§ EXERCISE DESCRIPTION: Copy each record exactly and skip its pictures.

§ PROVIDED DATA:
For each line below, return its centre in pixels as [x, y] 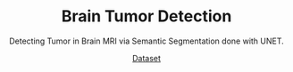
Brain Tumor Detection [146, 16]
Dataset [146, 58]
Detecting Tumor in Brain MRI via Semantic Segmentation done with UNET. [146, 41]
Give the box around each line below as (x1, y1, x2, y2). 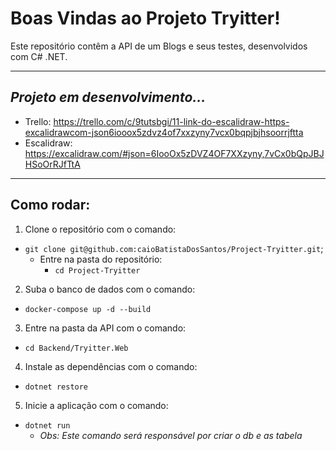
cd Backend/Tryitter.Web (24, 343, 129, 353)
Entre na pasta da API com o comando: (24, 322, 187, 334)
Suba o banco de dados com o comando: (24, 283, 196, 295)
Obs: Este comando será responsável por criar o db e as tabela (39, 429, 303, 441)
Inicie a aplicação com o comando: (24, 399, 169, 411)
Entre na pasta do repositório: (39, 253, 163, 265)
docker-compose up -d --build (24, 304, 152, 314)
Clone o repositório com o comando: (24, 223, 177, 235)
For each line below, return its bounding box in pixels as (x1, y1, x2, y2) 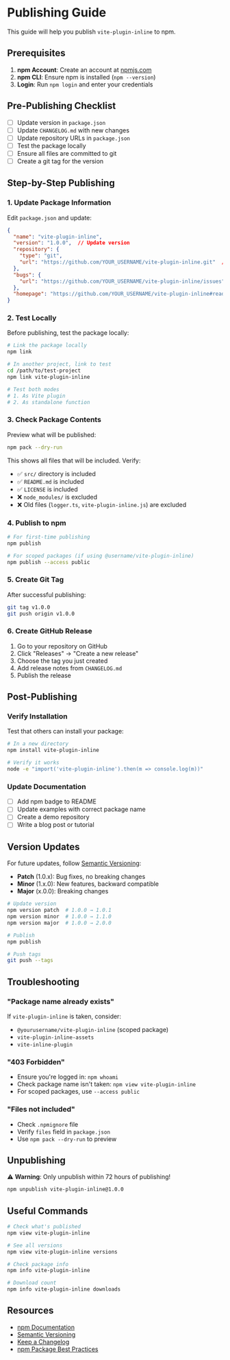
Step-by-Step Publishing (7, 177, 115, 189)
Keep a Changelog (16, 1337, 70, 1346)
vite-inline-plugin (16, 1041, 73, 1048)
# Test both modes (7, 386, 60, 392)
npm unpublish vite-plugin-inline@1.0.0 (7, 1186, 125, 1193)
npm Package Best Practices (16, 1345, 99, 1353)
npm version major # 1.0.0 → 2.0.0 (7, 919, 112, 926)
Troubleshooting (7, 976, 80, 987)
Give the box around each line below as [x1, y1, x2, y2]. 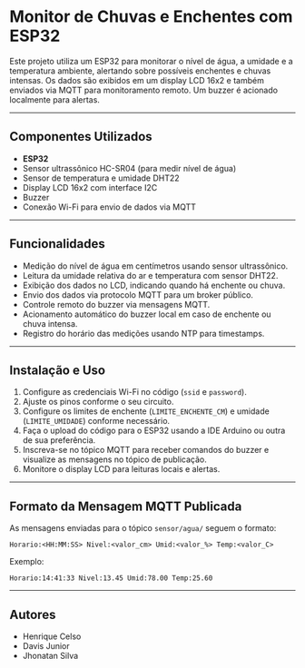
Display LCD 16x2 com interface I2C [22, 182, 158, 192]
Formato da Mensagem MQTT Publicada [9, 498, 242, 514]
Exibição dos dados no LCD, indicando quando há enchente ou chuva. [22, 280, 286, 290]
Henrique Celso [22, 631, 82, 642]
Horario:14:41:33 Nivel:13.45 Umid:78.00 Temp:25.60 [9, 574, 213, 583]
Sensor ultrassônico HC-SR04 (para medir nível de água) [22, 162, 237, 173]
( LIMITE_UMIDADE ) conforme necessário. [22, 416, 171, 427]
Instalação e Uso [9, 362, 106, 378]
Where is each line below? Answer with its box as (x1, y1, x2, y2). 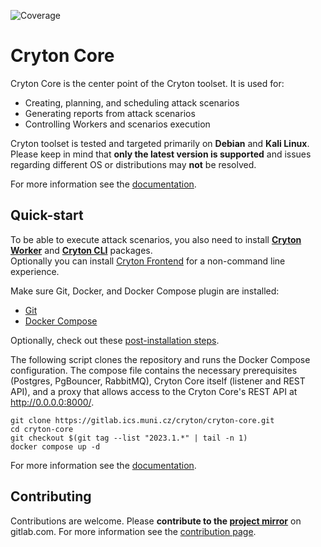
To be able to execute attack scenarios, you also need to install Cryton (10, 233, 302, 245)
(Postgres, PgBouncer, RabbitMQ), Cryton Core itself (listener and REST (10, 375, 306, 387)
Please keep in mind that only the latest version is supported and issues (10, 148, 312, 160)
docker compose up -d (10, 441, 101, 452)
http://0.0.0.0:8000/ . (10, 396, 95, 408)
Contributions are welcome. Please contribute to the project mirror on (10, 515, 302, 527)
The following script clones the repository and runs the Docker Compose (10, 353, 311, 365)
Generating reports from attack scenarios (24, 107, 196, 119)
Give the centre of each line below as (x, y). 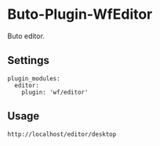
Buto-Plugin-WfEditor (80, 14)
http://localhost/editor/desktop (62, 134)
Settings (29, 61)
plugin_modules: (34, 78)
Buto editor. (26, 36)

§ TASK RESPONSE:
For each line below, return its centre in pixels as [x, y] 
Brain Tumor Detection [146, 16]
Dataset [146, 58]
Detecting Tumor in Brain MRI via Semantic Segmentation done with UNET. [146, 41]
Give the box around each line below as (x1, y1, x2, y2). 
cd Backend/Tryitter.Web (24, 343, 129, 353)
Entre na pasta da API com o comando: (24, 322, 187, 334)
Suba o banco de dados com o comando: (24, 283, 196, 295)
Obs: Este comando será responsável por criar o db e as tabela (39, 429, 303, 441)
Inicie a aplicação com o comando: (24, 399, 169, 411)
Entre na pasta do repositório: (39, 253, 163, 265)
docker-compose up -d --build (24, 304, 152, 314)
Clone o repositório com o comando: (24, 223, 177, 235)
For each line below, return its bounding box in pixels as (x1, y1, x2, y2) 
Step-by-Step Publishing (7, 177, 115, 189)
Keep a Changelog (16, 1337, 70, 1346)
vite-inline-plugin (16, 1041, 73, 1048)
# Test both modes (7, 386, 60, 392)
npm unpublish vite-plugin-inline@1.0.0 (7, 1186, 125, 1193)
npm Package Best Practices (16, 1345, 99, 1353)
npm version major # 1.0.0 → 2.0.0 (7, 919, 112, 926)
Troubleshooting (7, 976, 80, 987)
Give the box around each line below as [x1, y1, x2, y2]. 
Display LCD 16x2 com interface I2C [22, 182, 158, 192]
Formato da Mensagem MQTT Publicada [9, 498, 242, 514]
Exibição dos dados no LCD, indicando quando há enchente ou chuva. [22, 280, 286, 290]
Henrique Celso [22, 631, 82, 642]
Horario:14:41:33 Nivel:13.45 Umid:78.00 Temp:25.60 [9, 574, 213, 583]
Sensor ultrassônico HC-SR04 (para medir nível de água) [22, 162, 237, 173]
( LIMITE_UMIDADE ) conforme necessário. [22, 416, 171, 427]
Instalação e Uso [9, 362, 106, 378]
Where is each line below? Answer with its box as (x1, y1, x2, y2). 
To be able to execute attack scenarios, you also need to install Cryton (10, 233, 302, 245)
(Postgres, PgBouncer, RabbitMQ), Cryton Core itself (listener and REST (10, 375, 306, 387)
Please keep in mind that only the latest version is supported and issues (10, 148, 312, 160)
docker compose up -d (10, 441, 101, 452)
http://0.0.0.0:8000/ . (10, 396, 95, 408)
Contributions are welcome. Please contribute to the project mirror on (10, 515, 302, 527)
The following script clones the repository and runs the Docker Compose (10, 353, 311, 365)
Generating reports from attack scenarios (24, 107, 196, 119)
Give the centre of each line below as (x, y). 
Buto-Plugin-WfEditor (80, 14)
http://localhost/editor/desktop (62, 134)
Settings (29, 61)
plugin_modules: (34, 78)
Buto editor. (26, 36)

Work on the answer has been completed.